Unwary Customers Contribute to Online-Banking Security Woes

Updated: August 20, 2012

Online banking has become a security issue for financial institutions, and consumers and some business customers are contributing to the problem.

An FDIC (Federal Deposit and Insurance Corp.) report cited earlier this year in "The Washington Post" and published in redacted form on the newspaper's Web site underscores the vulnerability. The document, which covers Q2 2007, ascribes 80 percent of bank-computer intrusions to "unknown unauthorized access — online banking." Overall, the average dollar loss per computer intrusion, whether stemming from online banking or other sources such as identity theft , increased nearly three times between Q2 2006 and Q2 2007, according to the FDIC. The average loss per event stood at $29,630 for the latter quarter.

"What's important to understand is that the vast majority of losses are occurring in online-banking applications," said Jon Gossels, president and CEO of SystemExperts Corp., a security and compliance consulting firm. "You tend to be dealing with a relatively large number of largely unskilled users — certainly not sophisticated users."

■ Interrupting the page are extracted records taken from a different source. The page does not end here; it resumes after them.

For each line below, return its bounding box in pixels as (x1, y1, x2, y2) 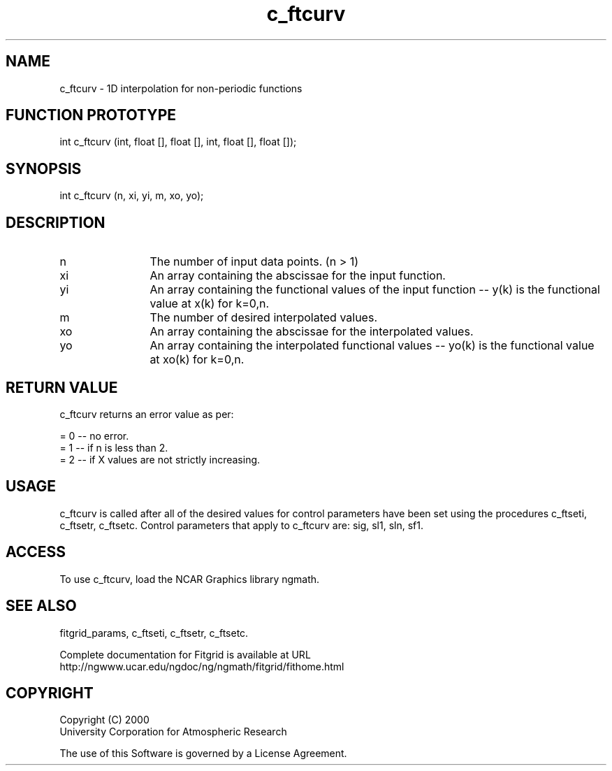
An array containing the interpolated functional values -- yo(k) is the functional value (150, 338, 595, 353)
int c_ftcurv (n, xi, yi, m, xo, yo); (59, 189, 204, 202)
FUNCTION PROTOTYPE (6, 106, 177, 124)
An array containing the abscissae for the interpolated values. (150, 324, 474, 339)
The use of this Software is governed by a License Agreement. (59, 747, 347, 760)
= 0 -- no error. (59, 429, 129, 442)
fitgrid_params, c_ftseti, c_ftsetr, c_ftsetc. (59, 626, 249, 639)
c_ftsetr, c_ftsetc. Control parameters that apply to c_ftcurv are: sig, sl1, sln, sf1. (59, 519, 423, 531)
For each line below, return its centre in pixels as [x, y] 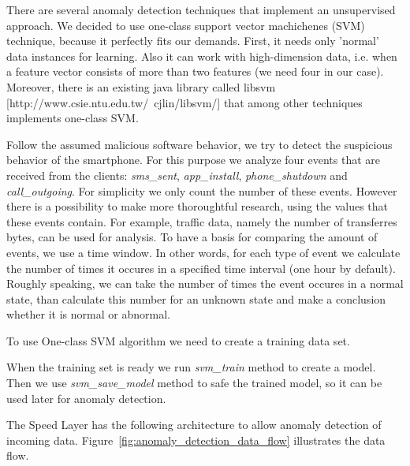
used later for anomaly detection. [86, 398]
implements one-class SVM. [73, 118]
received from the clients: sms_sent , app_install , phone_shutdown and [177, 175]
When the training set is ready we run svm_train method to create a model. [191, 367]
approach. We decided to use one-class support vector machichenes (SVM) [186, 25]
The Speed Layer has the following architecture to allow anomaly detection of [194, 425]
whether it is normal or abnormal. [88, 314]
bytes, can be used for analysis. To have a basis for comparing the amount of [192, 237]
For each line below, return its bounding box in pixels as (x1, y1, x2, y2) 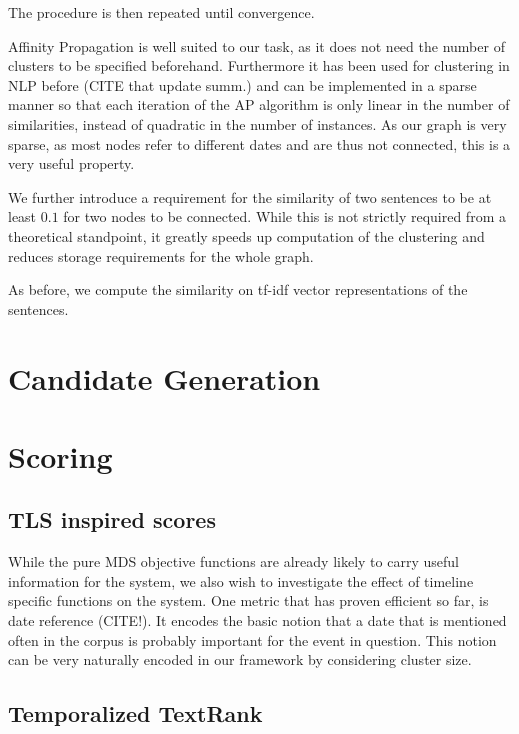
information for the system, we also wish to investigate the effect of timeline (8, 570, 474, 591)
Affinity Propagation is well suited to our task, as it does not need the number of (8, 35, 505, 56)
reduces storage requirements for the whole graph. (8, 245, 314, 266)
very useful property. (8, 153, 135, 174)
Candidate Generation (8, 357, 321, 398)
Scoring (8, 435, 113, 476)
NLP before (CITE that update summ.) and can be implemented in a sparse (8, 74, 477, 95)
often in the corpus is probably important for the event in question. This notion (8, 629, 497, 650)

Consumers, he added, cause the bulk of online-banking security breaches. A customer who unwittingly downloads a Trojan horse may wind up with a keylogger installed on his or her PC. The keylogger can swipe bank-account data, thus opening the account to an attacker.

"The Achilles' heel tends to be end-user consumers, in terms of their level of sophistication and understanding and awareness of the threats," added Mark Steinhoff, who leads the financial-services security and privacy team at Deloitte & Touche LLP.

Unwary consumers may be targets for both malware and social-engineering attacks, Steinhoff noted.

But enterprise customers may stumble as well.

Gossels said that highly targeted spear-phishing campaigns can snare businesses, pointing to one example in which the perpetrators hit customer-relations executives with email disguised as complaints from the BBB (Better Business Bureau). The phony BBB email included an attachment designed to launch a program that would download a keylogger.

"That is your role to deal with consumer complaints, so there's no reason not to open it," said Gossels of the subterfuge. "The thing about spear phishing is that it is very subtle and business-appropriate."

Insufficient Security

Banks, however, also drop the ball when it comes to security.

Sumit Pal, executive vice president with WithumSmith+Brown Global Assurance LLC, a security and compliance consultancy, said that smaller banks may skip the annual IT security audits that they are supposed to undertake. In addition, Pal added that smaller financial institutions have fewer internal controls than their larger counterparts and are therefore more likely to encounter problems.

But large enterprises are not necessarily better off in terms of security, said Ron Lepofsky, president of ERE Information Security Auditors.

"The most common problem we see with regard … to external access is that the custodians of the data do not have the time and the cycles and the energy to constantly be monitoring the status of their access technologies and to be monitoring for lapses in compliance with their own security and access policies," he said. "It cuts across everybody."

And the Web-based applications themselves may have critical weaknesses.

Clients from a range of industries ask SystemExperts to test their Web applications, and the company is able to penetrate more than half of those applications, according to Brad Johnson, a vice president at the company. That penetration may include accessing data that is reserved for authenticated users, obtaining cross-account data and executing functions that are reserved for other authenticated users, he said.

"The vast majority of Web applications are not even instrumented to notify when something odd is happening from a security point of view," Johnson added.

Ideally, a Web application would generate some type of a security event or alert that would be recognized by the organization's overall event-management system, Johnson explained.

Addressing the Problem

Gossels and Steinhoff said that banks need to pursue education programs to make customers more aware of the threat environment.

Pal suggested that banks could also help safeguard customers by providing them with anti-virus software with a whitelist feature. He said that such software only permits a certain set of programs to run on a computer and blocks unknown applications from executing. This approach, he added, would address the problem of keyloggers, rootkits and other types of malware .

In addition, banks that have implemented fraud control in response to anti-money-laundering regulations may be able to use that mechanism to bolster online- banking security, Gossels noted. In such a scenario, an action such as a large wire transfer might trigger an oversight process to determine whether a given transaction is legitimate, he said.

Gossels said that the key is to look for changes in routine actions. For example, if an account has never performed an ACH (Automated Clearing House) transfer and a large one — or several of any size — is requested electronically, additional oversight processes should be initiated, he noted.

Data protection, a measure that extends beyond online banking, represents another layer of defense. Steinhoff said that the current regulatory environment emphasizes this area, pointing to the federal government's "red-flag" rules that were issued in November 2007. Those rules require financial institutions to develop identity-theft-protection programs.

"The identity-theft, red-flag rules raise the bar for institutions to look at existing customer-information-protection programs," Steinhoff said.